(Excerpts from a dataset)
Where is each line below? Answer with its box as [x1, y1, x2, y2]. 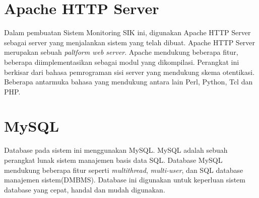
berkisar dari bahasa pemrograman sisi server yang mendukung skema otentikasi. [4, 66, 255, 77]
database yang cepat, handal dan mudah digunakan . [4, 184, 165, 194]
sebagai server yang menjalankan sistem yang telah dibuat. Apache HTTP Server [4, 37, 255, 47]
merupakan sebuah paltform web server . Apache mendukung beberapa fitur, [4, 47, 238, 57]
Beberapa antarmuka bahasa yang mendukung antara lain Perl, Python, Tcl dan [4, 76, 253, 87]
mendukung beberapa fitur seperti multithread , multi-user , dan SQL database [4, 164, 243, 175]
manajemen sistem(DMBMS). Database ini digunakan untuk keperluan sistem [4, 174, 245, 185]
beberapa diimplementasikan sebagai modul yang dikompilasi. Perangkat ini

# WORK INSTRUCTIONS
Please give the entries above again exactly as written, leaving out any pictures.

# TASK RESULT
Where is each line below? Answer with its box as [x1, y1, x2, y2]. 
berkisar dari bahasa pemrograman sisi server yang mendukung skema otentikasi. [4, 66, 255, 77]
database yang cepat, handal dan mudah digunakan . [4, 184, 165, 194]
sebagai server yang menjalankan sistem yang telah dibuat. Apache HTTP Server [4, 37, 255, 47]
merupakan sebuah paltform web server . Apache mendukung beberapa fitur, [4, 47, 238, 57]
Beberapa antarmuka bahasa yang mendukung antara lain Perl, Python, Tcl dan [4, 76, 253, 87]
mendukung beberapa fitur seperti multithread , multi-user , dan SQL database [4, 164, 243, 175]
manajemen sistem(DMBMS). Database ini digunakan untuk keperluan sistem [4, 174, 245, 185]
beberapa diimplementasikan sebagai modul yang dikompilasi. Perangkat ini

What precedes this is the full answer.